Yesterday, I finished a book, White Creek: A Fable, that I want to tell you about. It's a witty, haunting tale of family and friendship, regret and redemption, set on a remote Wyoming cattle ranch in the dead of winter.

The White Creek Ranch has been in Hap Cobb’s family for over a century and a half, but Hap is now eighty-two, and the last surviving member of his family. Tart-tongued, moody, and all too often “a miserable old fart” (in the words of his long-suffering ranch hand and closest friend, Aaron Littlefield), Hap has no rival as a home cook, owns the best-stocked private library in the state, and prides himself on his “God-given ability” to exasperate everyone he meets. He is also a world classed foul mouthed old man. My favorite expletive statement he makes in the book is the hilarious "He's happier than a two twatted whore in a room full of Siamese twins." The enormous ranch house he inherited long ago from his grandfather stands mostly empty these days, save for Hap and Aaron, and while their life together is both busy and comfortable, Hap often loses himself in his past, knowing he has little future left. 

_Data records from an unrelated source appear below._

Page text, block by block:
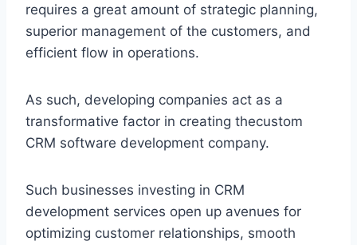
requires a great amount of strategic planning,
superior management of the customers, and
efficient flow in operations.
As such, developing companies act as a
transformative factor in creating thecustom
CRM software development company.
Such businesses investing in CRM
development services open up avenues for
optimizing customer relationships, smooth
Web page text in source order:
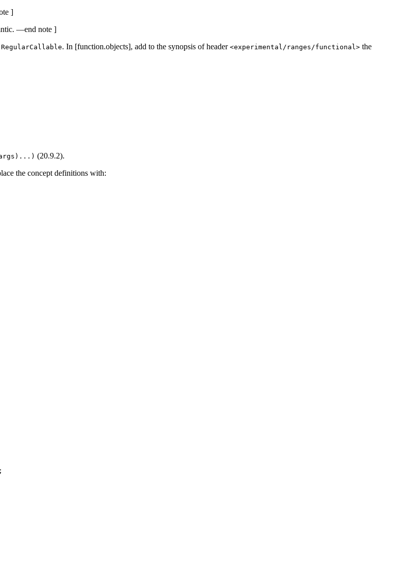
]
—end note ]
RegularCallable. In [function.objects], add to the synopsis of header <experimental/ranges/functional> the
(20.9.2).
the concept definitions with:
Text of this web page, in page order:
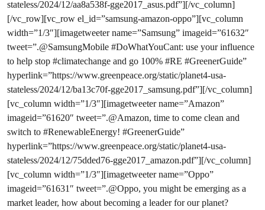
stateless/2024/12/aa8a538f-gge2017_asus.pdf”][/vc_column]
[/vc_row][vc_row el_id=”samsung-amazon-oppo”][vc_column
width=”1/3″][imagetweeter name=”Samsung” imageid=”61632″
tweet=”.@SamsungMobile #DoWhatYouCant: use your influence
to help stop #climatechange and go 100% #RE #GreenerGuide”
hyperlink=”https://www.greenpeace.org/static/planet4-usa-
stateless/2024/12/ba13c70f-gge2017_samsung.pdf”][/vc_column]
[vc_column width=”1/3″][imagetweeter name=”Amazon”
imageid=”61620″ tweet=”.@Amazon, time to come clean and
switch to #RenewableEnergy! #GreenerGuide”
hyperlink=”https://www.greenpeace.org/static/planet4-usa-
stateless/2024/12/75dded76-gge2017_amazon.pdf”][/vc_column]
[vc_column width=”1/3″][imagetweeter name=”Oppo”
imageid=”61631″ tweet=”.@Oppo, you might be emerging as a
market leader, how about becoming a leader for our planet?
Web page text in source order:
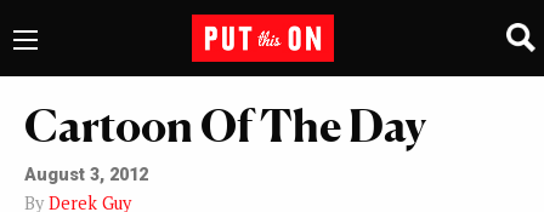
Cartoon Of The Day
August 3, 2012
By Derek Guy
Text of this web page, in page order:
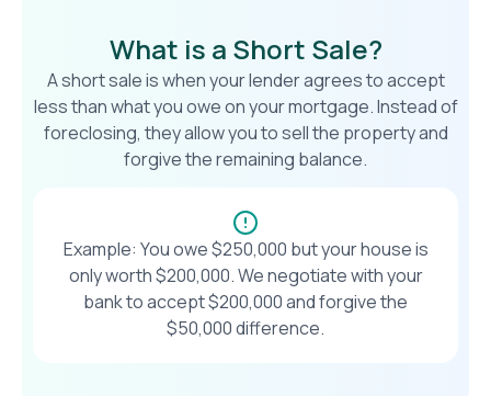
What is a Short Sale?
A short sale is when your lender agrees to accept
less than what you owe on your mortgage. Instead of
foreclosing, they allow you to sell the property and
forgive the remaining balance.
Example: You owe $250,000 but your house is
only worth $200,000. We negotiate with your
bank to accept $200,000 and forgive the
$50,000 difference.

When a sudden blizzard hits one January evening, however, and Aaron opens the door to a young woman and a teenaged boy seeking shelter from the storm, everything Hap thought he knew about the world begins to shift. With these two unlooked-for houseguests, the White Creek Ranch soon becomes a wellspring of mystery and possibility, and will never be the same again.

A story of magical realism in the tradition of Gabriel Garcia Marquez and John Crowley. It's a book with magic or the supernatural, however you want to think of it, presented in an otherwise real-world setting. The supernatural only begins at the end though you realize that it's been going on throughout the book.

White Creek: A Fable is by Bart Yates, who lives in Iowa City, Iowa, and is the author of four previous novels: Leave Myself Behind (winner of the 2004 Alex Award), The Brothers Bishop, The Distance Between Us, and (writing as Noah Bly) The Third Hill North Of Town. When I first read Leave Myself Behind I loved it so much that I read it again. I never read a book twice, but this one I loved. I've devoured each of his books since. I have yet to read The Third Hill North Of Town, but it is on its way from Amazon. Yates has a way with words like few authors I've ever read. You will care about and fall in love with the characters. While White Creek is the latest of his books I've loved and read, I urge you to pick up any of these books and give them a read. I don't think you'll regret it.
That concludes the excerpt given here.